(What to produce): Using the records below, write out again exactly the lines that begin at the line containing "Text of this" and end at the line containing "Web page text", and no other lines.

(Extracted information):
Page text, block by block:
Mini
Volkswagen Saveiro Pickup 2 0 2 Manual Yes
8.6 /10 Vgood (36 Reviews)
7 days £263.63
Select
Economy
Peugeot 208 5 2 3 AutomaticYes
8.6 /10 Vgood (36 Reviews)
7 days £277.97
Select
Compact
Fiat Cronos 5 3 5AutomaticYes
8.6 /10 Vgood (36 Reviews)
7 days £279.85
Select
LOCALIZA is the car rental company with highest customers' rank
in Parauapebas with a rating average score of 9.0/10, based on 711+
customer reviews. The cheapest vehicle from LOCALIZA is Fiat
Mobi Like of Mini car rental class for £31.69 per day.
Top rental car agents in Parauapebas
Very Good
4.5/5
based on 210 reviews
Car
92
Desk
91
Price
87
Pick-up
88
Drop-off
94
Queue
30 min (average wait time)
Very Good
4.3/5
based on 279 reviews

==

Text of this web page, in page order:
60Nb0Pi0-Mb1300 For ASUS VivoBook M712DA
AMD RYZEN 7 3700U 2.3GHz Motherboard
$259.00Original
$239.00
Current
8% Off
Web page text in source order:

(Your response):
Text of this web page, in page order:
60Nb0Pi0-Mb1300 For ASUS VivoBook M712DA
AMD RYZEN 7 3700U 2.3GHz Motherboard
$259.00Original
$239.00
Current
8% Off
Web page text in source order:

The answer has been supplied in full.